The average is slightly different from the equilibrium value, which may be due to other force-field terms influencing the local geometry.

**<span style="color:#A03;font-size:14pt">
&#x270B; HANDS-ON! &#x1F528;
</span>**

> How can you judge if the average and the equilibrium are significantly different?

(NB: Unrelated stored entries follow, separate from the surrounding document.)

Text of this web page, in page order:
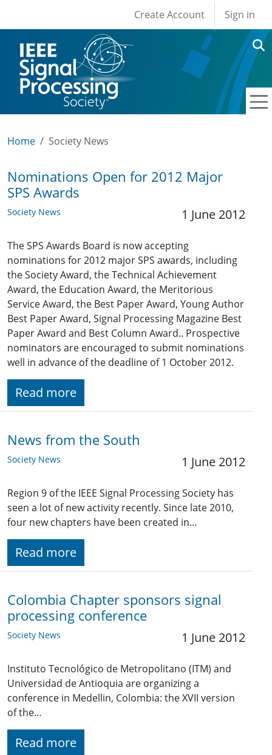
User account
Create Account Sign in
Home Society News
Nominations Open for 2012 Major
SPS Awards
Society News 1 June 2012
The SPS Awards Board is now accepting
nominations for 2012 major SPS awards, including
the Society Award, the Technical Achievement
Award, the Education Award, the Meritorious
Service Award, the Best Paper Award, Young Author
Best Paper Award, Signal Processing Magazine Best
Paper Award and Best Column Award.. Prospective
nominators are encouraged to submit nominations
well in advance of the deadline of 1 October 2012.
Read more
News from the South
Society News 1 June 2012
Region 9 of the IEEE Signal Processing Society has
seen a lot of new activity recently. Since late 2010,
four new chapters have been created in…
Read more
Colombia Chapter sponsors signal
processing conference
Society News 1 June 2012
Instituto Tecnológico de Metropolitano (ITM) and
Universidad de Antioquia are organizing a
conference in Medellin, Colombia: the XVII version
of the…
Read more
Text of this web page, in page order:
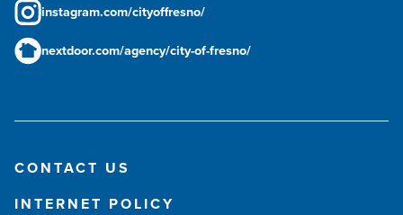
instagram.com/cityoffresno/
nextdoor.com/agency/city-of-fresno/
CONTACT US
INTERNET POLICY
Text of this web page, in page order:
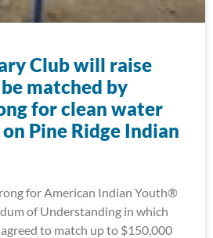
Club will raise
matched by
for clean water
Pine Ridge Indian
for American Indian Youth®
of Understanding in which
to match up to $150,000
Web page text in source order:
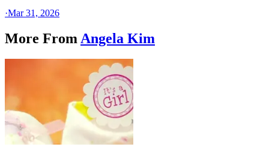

The empirical probabilities from the histogram can be translated into free energies (up to a constant) by employing the following relationship:

$$F(\theta) = -k_B T \log(p(\theta))$$

This relation can also be applied to the probability density to obtain a quadratic approximation of the free energy.

In [None]:
boltzmann = (1e-3 * 1.380649e-23 * 6.02214076e23)  # in kJ/mol
temperature = 300
# Quadratic approximation
fc = boltzmann * temperature / avs**2  # force constant
f = 0.5 * fc * (x - ava)**2 
# Empiricial model, using histogram
pe = np.histogram(a, bins, density=True)[0]
fe = -boltzmann * temperature * np.log(pe)
fe -= fe.min()

plt.close(6)  # This is needed to rerun the code cell correctly
plt.figure(6)
plt.plot(x, f, label='Quadratic free energy model')
plt.plot((bins[1:] + bins[:-1])/2, fe, label='Empirical free energy')
plt.xlabel("C-S-C angle [deg]")
plt.ylabel("Free energy [kJ/mol]")
plt.legend(loc=0)
plt.show()

# Finally, the force constant is printed in kJ/rad^2, for comparison with the force-field parameter.
print(fc * (180/np.pi)**2)

Also here, the free-energy force constant deviates slightly from the AMBER force-field parameter. Again, this could be due to an influence from the environment of the C-S-C angle.

**<span style="color:#A03;font-size:14pt">
&#x270B; HANDS-ON! &#x1F528;
</span>**

> Also estimate the error on the force constant.